— WORK INSTRUCTIONS —
Beginning with the line that contains "The page's text", copy each subsequent line of the data below through the last one, including both ends but not the pictures.

— Excerpts from a dataset —
########################################

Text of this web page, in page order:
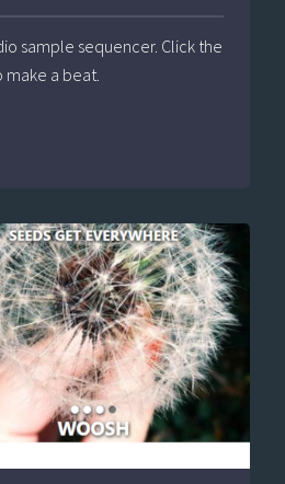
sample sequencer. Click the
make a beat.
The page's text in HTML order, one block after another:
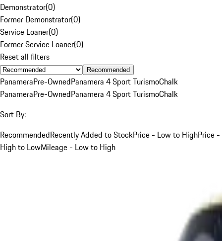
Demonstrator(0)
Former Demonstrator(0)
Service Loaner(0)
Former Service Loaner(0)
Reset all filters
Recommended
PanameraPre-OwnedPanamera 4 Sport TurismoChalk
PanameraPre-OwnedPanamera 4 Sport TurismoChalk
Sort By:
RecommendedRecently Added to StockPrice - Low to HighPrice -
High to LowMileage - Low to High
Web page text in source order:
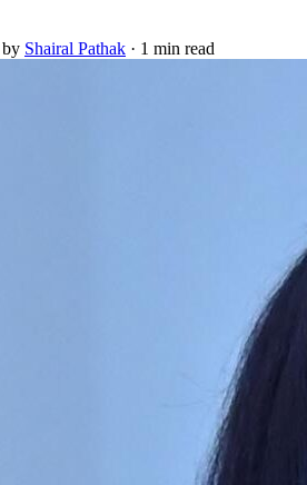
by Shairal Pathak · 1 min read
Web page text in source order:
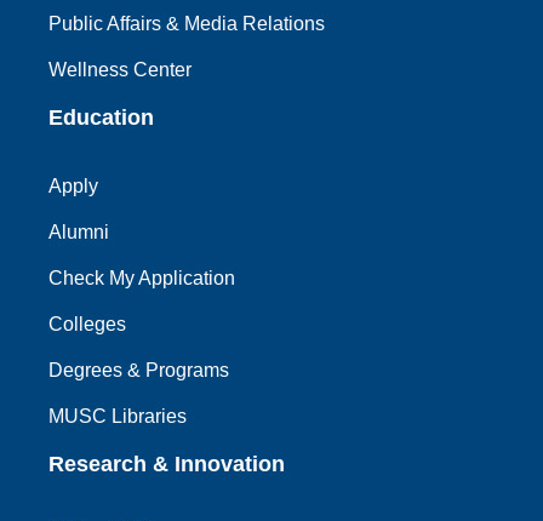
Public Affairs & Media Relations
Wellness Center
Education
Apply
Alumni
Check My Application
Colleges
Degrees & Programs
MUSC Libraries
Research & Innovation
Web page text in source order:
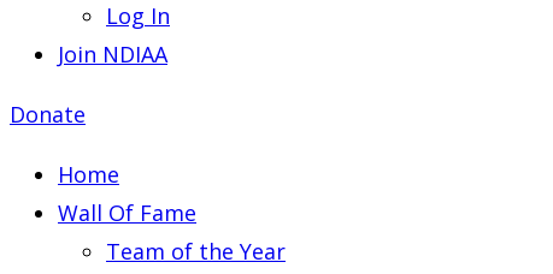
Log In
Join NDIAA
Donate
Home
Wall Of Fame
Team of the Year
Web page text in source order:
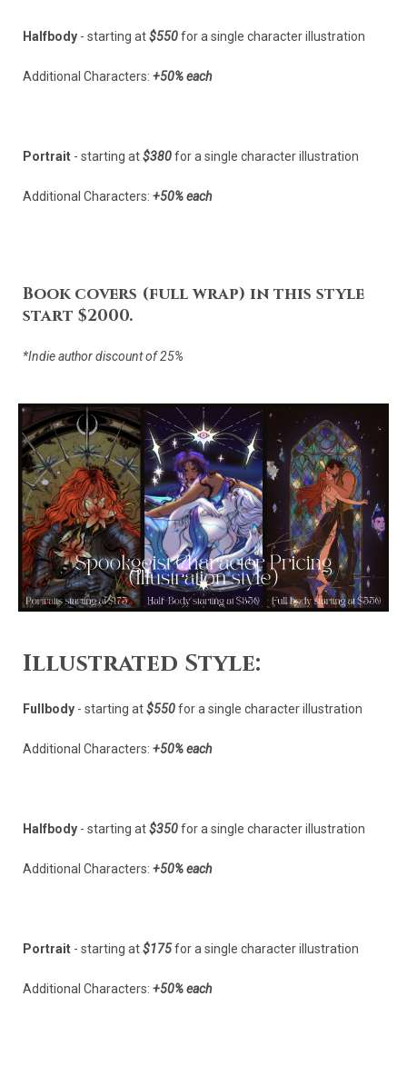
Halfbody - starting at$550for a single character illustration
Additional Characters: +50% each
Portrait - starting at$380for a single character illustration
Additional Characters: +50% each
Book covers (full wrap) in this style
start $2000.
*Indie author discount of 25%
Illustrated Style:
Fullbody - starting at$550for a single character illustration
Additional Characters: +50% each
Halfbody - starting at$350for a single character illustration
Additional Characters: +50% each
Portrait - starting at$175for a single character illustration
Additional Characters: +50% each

########################################

— ANSWER BELOW —
The page's text in HTML order, one block after another:
Demonstrator(0)
Former Demonstrator(0)
Service Loaner(0)
Former Service Loaner(0)
Reset all filters
Recommended
PanameraPre-OwnedPanamera 4 Sport TurismoChalk
PanameraPre-OwnedPanamera 4 Sport TurismoChalk
Sort By:
RecommendedRecently Added to StockPrice - Low to HighPrice -
High to LowMileage - Low to High
Web page text in source order:
by Shairal Pathak · 1 min read
Web page text in source order:
Public Affairs & Media Relations
Wellness Center
Education
Apply
Alumni
Check My Application
Colleges
Degrees & Programs
MUSC Libraries
Research & Innovation
Web page text in source order:
Log In
Join NDIAA
Donate
Home
Wall Of Fame
Team of the Year
Web page text in source order:
Halfbody - starting at$550for a single character illustration
Additional Characters: +50% each
Portrait - starting at$380for a single character illustration
Additional Characters: +50% each
Book covers (full wrap) in this style
start $2000.
*Indie author discount of 25%
Illustrated Style:
Fullbody - starting at$550for a single character illustration
Additional Characters: +50% each
Halfbody - starting at$350for a single character illustration
Additional Characters: +50% each
Portrait - starting at$175for a single character illustration
Additional Characters: +50% each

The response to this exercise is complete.